▶ [Data records]:
------------

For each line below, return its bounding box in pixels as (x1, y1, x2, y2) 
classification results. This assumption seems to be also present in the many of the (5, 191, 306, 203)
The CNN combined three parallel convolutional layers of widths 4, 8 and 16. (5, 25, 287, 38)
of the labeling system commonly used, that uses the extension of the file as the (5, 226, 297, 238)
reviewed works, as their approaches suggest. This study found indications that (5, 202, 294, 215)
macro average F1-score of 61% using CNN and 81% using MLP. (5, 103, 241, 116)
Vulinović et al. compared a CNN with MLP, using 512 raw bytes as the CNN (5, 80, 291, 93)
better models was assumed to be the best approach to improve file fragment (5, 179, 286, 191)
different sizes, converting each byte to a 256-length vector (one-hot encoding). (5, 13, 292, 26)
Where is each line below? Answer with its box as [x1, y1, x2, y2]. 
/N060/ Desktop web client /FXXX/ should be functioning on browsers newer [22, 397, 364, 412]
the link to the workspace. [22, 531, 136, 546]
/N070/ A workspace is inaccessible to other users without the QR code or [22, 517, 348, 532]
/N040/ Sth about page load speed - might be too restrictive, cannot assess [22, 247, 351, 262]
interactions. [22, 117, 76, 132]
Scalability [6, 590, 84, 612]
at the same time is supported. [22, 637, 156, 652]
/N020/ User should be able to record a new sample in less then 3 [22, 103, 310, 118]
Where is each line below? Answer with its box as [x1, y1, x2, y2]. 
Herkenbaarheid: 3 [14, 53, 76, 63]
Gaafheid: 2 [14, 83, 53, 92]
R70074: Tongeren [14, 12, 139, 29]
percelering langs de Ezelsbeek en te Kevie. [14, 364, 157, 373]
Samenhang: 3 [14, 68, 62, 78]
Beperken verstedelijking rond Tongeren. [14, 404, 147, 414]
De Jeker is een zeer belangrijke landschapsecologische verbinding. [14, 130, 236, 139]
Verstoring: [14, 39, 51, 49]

------------

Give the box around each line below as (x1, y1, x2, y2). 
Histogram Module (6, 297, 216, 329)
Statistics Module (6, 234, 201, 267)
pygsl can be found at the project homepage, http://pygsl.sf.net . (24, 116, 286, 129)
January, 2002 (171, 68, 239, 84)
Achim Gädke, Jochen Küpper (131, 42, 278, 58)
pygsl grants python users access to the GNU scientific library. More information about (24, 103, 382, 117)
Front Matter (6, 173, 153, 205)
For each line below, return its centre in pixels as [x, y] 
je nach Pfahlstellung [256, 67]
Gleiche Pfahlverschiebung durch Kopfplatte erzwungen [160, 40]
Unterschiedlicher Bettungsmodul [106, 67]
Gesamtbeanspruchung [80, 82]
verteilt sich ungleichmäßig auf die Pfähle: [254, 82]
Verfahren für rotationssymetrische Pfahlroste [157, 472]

------------

▶ [ACTIVITY]:
Looking back over the data above, restate word for word the lines that begin at the line with "pygsl grants python" and end at the line with "Verfahren für rotationssymetrische", inclusive.

▶ [REPLY TO THE TASK]:
pygsl grants python users access to the GNU scientific library. More information about (24, 103, 382, 117)
Front Matter (6, 173, 153, 205)
For each line below, return its centre in pixels as [x, y] 
je nach Pfahlstellung [256, 67]
Gleiche Pfahlverschiebung durch Kopfplatte erzwungen [160, 40]
Unterschiedlicher Bettungsmodul [106, 67]
Gesamtbeanspruchung [80, 82]
verteilt sich ungleichmäßig auf die Pfähle: [254, 82]
Verfahren für rotationssymetrische Pfahlroste [157, 472]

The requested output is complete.